L’humiliante défaite de Jacques Chirac a satisfait bon nombre d’américain. William Kristol a crié « Vive la France ! » et Radek Sikorski, de l’American Entreprise Institute, a estimé que ce résultat était positif pour les relations transatlantiques car il affaiblissait le plus anti-américains des dirigeants européens. Les réactions officielles ont été beaucoup plus contenues, mais il est sûr que quelques officiels, au moins au Pentagone et dans le bureau du vice-président, sourient face à l’état de confusion régnant en France.
Toutefois, les Américains devraient contenir les applaudissements qu’ils pourraient bientôt regretter. Ils les regretteront lorsqu’ils se rendront compte que les 55 % des Français qui ont rejeté Chirac et la Constitution l’ont fait avec des motivations presque opposées à celles des Américains qui les ont applaudis. Le refus français pourrait annoncer non pas un réchauffement mais un éloignement transatlantique. La raison principale de la colère récente des Américains envers Chirac, son opposition à la Guerre en Irak, n’a aucun lien avec sa défaite. Au contraire, l’opposition de Jacques Chirac à George W. Bush est la dernière qualité que les Français trouvent à leur président. La nomination de Dominique de Villepin au poste de Premier ministre devrait dissiper les illusions à Washington. Certes, les dirigeants anti-guerre, Jacques Chirac et Gerhard Schröder, voient leur côte de popularité décliner, mais c’est aussi le cas des dirigeants pro guerre, José-Maria Aznar, Silvio Berlusconi et Tony Blair, les derniers 18 mois. On avait assisté à un réchauffement des relations entre Washington et Paris suite à l’offensive de charme de la nouvelle administration Bush mais l’arrivée de Dominique de Villepin à Matignon va y mettre un terme.

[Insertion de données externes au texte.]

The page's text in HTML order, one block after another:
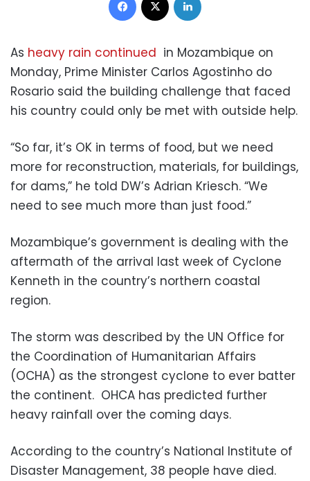
As heavy rain continued in Mozambique on
Monday, Prime Minister Carlos Agostinho do
Rosario said the building challenge that faced
his country could only be met with outside help.
“So far, it’s OK in terms of food, but we need
more for reconstruction, materials, for buildings,
for dams,” he told DW’s Adrian Kriesch. “We
need to see much more than just food.”
Mozambique’s government is dealing with the
aftermath of the arrival last week of Cyclone
Kenneth in the country’s northern coastal
region.
The storm was described by the UN Office for
the Coordination of Humanitarian Affairs
(OCHA) as the strongest cyclone to ever batter
the continent. OHCA has predicted further
heavy rainfall over the coming days.
According to the country’s National Institute of
Disaster Management, 38 people have died.
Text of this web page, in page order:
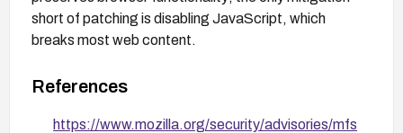
short of patching is disabling JavaScript, which
breaks most web content.
References
https://www.mozilla.org/security/advisories/mfs
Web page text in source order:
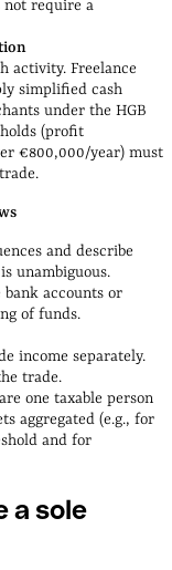
not require a
activity. Freelance
simplified cash
under the HGB
(profit
€800,000/year) must
and describe
unambiguous.
bank accounts or
of funds.
income separately.
trade.
one taxable person
aggregated (e.g., for
and for
a sole
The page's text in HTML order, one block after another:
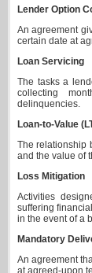
Lender Option
An agreement
certain date at
Loan Servicing
The tasks a
collecting
delinquencies.
Loan-to-Value
The relationship
and the value of
Loss Mitigation
Activities
suffering
in the event of a
Mandatory
An agreement
at agreed-upon
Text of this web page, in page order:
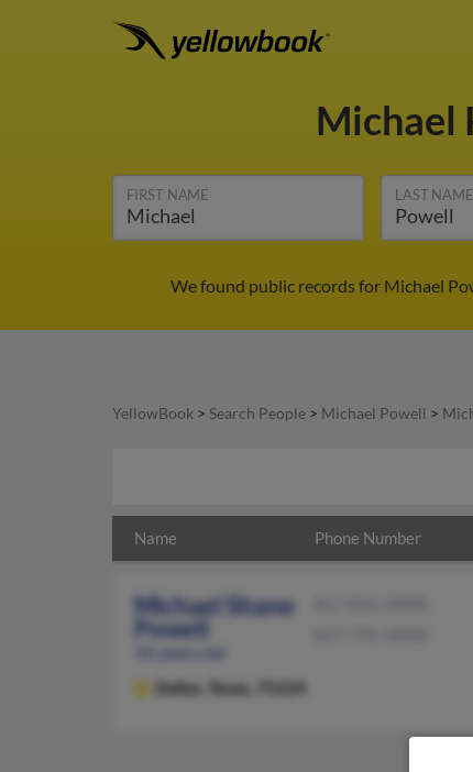
Michael
FIRST NAME LAST NAME
We found public records for Michael
YellowBook > Search People > Michael Powell >
Name Phone Number
Michael Shane
Powell
56 years old
Dallas, Texas, 75224

Le message des Français ne concernent pas la politique étrangère, elle concerne l’économie. Et contrairement à ce que souhaiteraient les Américains, les Français ne sont certainement pas lassés par les régulations excessives, les impôts trop élevés et le protectionnisme. Si de Villepin écoute vraiment les revendications des électeurs, il y aura donc plus de régulations. En outre, autre mauvaise nouvelle, ce rejet du traité va conduire à une période d’incertitude dans les relations transatlantiques. Quand les États-Unis voudront le soutien de l’Europe sur les questions du monde, ils les trouveront occupés à travailler sur l’avenir institutionnel de l’union européenne. Enfin, il faut considérer l’impact du non sur un autre des objectifs- clés des Américains en Europe : l’élargissement de l’UE vers une inclusion des amis et alliés des Etats-Unis en Europe de l’Est et, un jour, de la Turquie. La victoire du non crée un énorme contretemps aux perspectives de l’Union de continuer à étendre la prospérité et la stabilité de la démocratie vers l’Est.
Les États-Unis doivent admettre que le rejet de ce texte est un échec pour les États-Unis.
« Les néo-conservateurs américains auront des surprises », par Philip Gordon, Le Monde, 6 juin 2005.